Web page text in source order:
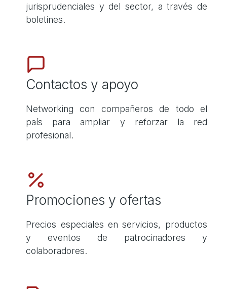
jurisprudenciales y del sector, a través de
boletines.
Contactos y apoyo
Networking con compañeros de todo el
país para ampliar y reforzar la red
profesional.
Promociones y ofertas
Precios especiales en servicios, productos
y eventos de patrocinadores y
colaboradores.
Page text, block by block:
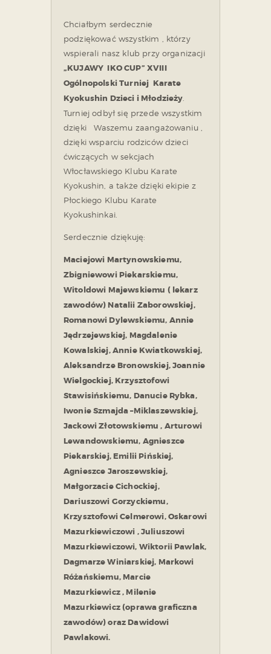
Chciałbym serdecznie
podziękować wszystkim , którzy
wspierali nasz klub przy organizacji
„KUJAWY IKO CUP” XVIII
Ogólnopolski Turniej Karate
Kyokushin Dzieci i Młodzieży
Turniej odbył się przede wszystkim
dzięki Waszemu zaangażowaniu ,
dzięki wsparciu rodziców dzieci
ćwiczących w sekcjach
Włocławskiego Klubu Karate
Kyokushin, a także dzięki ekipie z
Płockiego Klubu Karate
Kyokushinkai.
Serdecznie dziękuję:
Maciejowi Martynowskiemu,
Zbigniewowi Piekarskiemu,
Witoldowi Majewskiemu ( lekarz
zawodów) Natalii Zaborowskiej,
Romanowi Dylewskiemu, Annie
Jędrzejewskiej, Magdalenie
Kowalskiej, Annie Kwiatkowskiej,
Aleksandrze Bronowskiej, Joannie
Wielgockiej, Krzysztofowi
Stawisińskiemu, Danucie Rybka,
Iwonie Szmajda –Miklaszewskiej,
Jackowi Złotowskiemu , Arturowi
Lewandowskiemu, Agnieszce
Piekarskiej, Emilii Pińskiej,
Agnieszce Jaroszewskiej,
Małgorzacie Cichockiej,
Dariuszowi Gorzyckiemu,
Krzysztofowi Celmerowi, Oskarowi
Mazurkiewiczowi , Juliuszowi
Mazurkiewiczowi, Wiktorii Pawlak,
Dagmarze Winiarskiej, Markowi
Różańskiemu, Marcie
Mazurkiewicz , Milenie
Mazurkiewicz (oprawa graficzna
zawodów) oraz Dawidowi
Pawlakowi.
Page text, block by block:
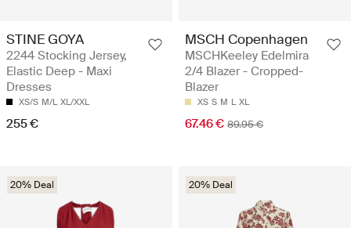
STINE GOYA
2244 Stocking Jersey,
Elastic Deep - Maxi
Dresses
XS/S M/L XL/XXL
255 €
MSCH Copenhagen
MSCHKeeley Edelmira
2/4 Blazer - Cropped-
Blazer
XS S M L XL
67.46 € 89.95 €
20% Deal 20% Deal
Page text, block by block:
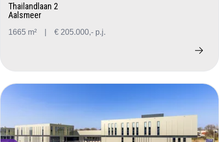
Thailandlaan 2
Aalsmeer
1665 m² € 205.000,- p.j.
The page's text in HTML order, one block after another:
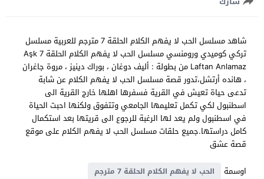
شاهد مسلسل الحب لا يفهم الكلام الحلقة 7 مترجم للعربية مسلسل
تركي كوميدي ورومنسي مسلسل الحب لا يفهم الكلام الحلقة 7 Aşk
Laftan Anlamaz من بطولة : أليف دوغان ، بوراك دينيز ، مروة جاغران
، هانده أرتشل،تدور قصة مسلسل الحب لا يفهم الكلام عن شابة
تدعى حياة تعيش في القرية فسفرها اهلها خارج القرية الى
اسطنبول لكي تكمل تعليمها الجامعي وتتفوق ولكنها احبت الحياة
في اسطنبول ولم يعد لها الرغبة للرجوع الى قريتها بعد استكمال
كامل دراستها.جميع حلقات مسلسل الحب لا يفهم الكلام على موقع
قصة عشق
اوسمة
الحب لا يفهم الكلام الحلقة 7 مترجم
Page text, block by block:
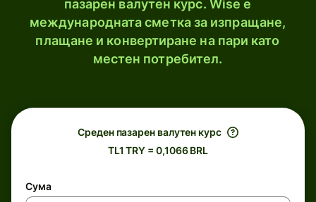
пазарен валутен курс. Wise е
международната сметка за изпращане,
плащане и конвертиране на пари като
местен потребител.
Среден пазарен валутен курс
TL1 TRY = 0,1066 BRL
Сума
========
**Task instructions:** Up to and including the line with "1665 m² € 205.000,- p.j.", copy the data above from its first line. Skip pictures.

**Answer box:**
Web page text in source order:
jurisprudenciales y del sector, a través de
boletines.
Contactos y apoyo
Networking con compañeros de todo el
país para ampliar y reforzar la red
profesional.
Promociones y ofertas
Precios especiales en servicios, productos
y eventos de patrocinadores y
colaboradores.
Page text, block by block:
Chciałbym serdecznie
podziękować wszystkim , którzy
wspierali nasz klub przy organizacji
„KUJAWY IKO CUP” XVIII
Ogólnopolski Turniej Karate
Kyokushin Dzieci i Młodzieży
Turniej odbył się przede wszystkim
dzięki Waszemu zaangażowaniu ,
dzięki wsparciu rodziców dzieci
ćwiczących w sekcjach
Włocławskiego Klubu Karate
Kyokushin, a także dzięki ekipie z
Płockiego Klubu Karate
Kyokushinkai.
Serdecznie dziękuję:
Maciejowi Martynowskiemu,
Zbigniewowi Piekarskiemu,
Witoldowi Majewskiemu ( lekarz
zawodów) Natalii Zaborowskiej,
Romanowi Dylewskiemu, Annie
Jędrzejewskiej, Magdalenie
Kowalskiej, Annie Kwiatkowskiej,
Aleksandrze Bronowskiej, Joannie
Wielgockiej, Krzysztofowi
Stawisińskiemu, Danucie Rybka,
Iwonie Szmajda –Miklaszewskiej,
Jackowi Złotowskiemu , Arturowi
Lewandowskiemu, Agnieszce
Piekarskiej, Emilii Pińskiej,
Agnieszce Jaroszewskiej,
Małgorzacie Cichockiej,
Dariuszowi Gorzyckiemu,
Krzysztofowi Celmerowi, Oskarowi
Mazurkiewiczowi , Juliuszowi
Mazurkiewiczowi, Wiktorii Pawlak,
Dagmarze Winiarskiej, Markowi
Różańskiemu, Marcie
Mazurkiewicz , Milenie
Mazurkiewicz (oprawa graficzna
zawodów) oraz Dawidowi
Pawlakowi.
Page text, block by block:
STINE GOYA
2244 Stocking Jersey,
Elastic Deep - Maxi
Dresses
XS/S M/L XL/XXL
255 €
MSCH Copenhagen
MSCHKeeley Edelmira
2/4 Blazer - Cropped-
Blazer
XS S M L XL
67.46 € 89.95 €
20% Deal 20% Deal
Page text, block by block:
Thailandlaan 2
Aalsmeer
1665 m² € 205.000,- p.j.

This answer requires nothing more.